While BP/Shell may at least temporarily have had cold water poured on it, those looking for a fresh M&A contender need perhaps look no further than Boku. The last we heard from Boku, the global network for localised payment solutions, was that it had promoted Leila Kassner to Chief Operating Officer in April. This was significant as the company was clearly looking to build on its latest 20% organic growth, $99.3 million revenue, and processing $12.4B in transactions. The sizzle here is that the company, which has a £572m market capitalization, is in its global partnerships, with the likes of Amazon, Meta, Microsoft and Netflix. Rather than being a client of Boku, it would be perfectly logical for one of the Magnificent Seven to simply takeover Boku, which has no debt, and a significant cash pile of £177m. Indeed, the Daily Mail highlighted this very point in March, suggesting that the company was “ripe for takeover”. Given the relative undervalue of the company (half a billion is nothing these days), and the unique technology riding the death of cash, one would be looking for M&A sooner rather than later.
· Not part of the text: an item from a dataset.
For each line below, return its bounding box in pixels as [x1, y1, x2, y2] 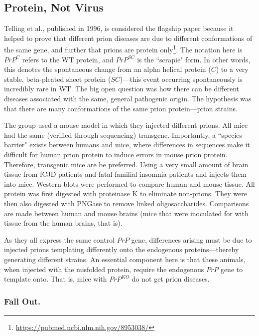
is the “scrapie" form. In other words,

Indeed, the technical of the share price underline this, with the shares bouncing off March/April support under 150p, and now at key resistance near 195p. This implies that traders have been buying into this situation since the tariff dip for the markets in the spring. The overall pattern is that Boku shares are within a rising trend channel in place since mid 2022. The top of the channel is heading for 230p, which could be seen as soon as the end of next month on a weekly clearance of 195p level. The situation is helped by a golden cross buy signal between the 50 and 200 day moving averages. Whatever happens, the 180p zone is providing support.
Smarter Web (AQSE:SWC) said that with a high level of demand the Bookbuild and Subscription has raised approximately £41.2 million, well above the stated minimum of £30 million at £2.90 per share. The Offer Price was at the closing bid price on 25 June 2025.
Comment: The strategy of raising until either you or the share price drops is very much in place at SWC, although perhaps the strategy investor who went in with nearly £4m at 495p earlier in the week, versus the £2.90 level now may be consoling themselves with a stiff glass or two of whisky.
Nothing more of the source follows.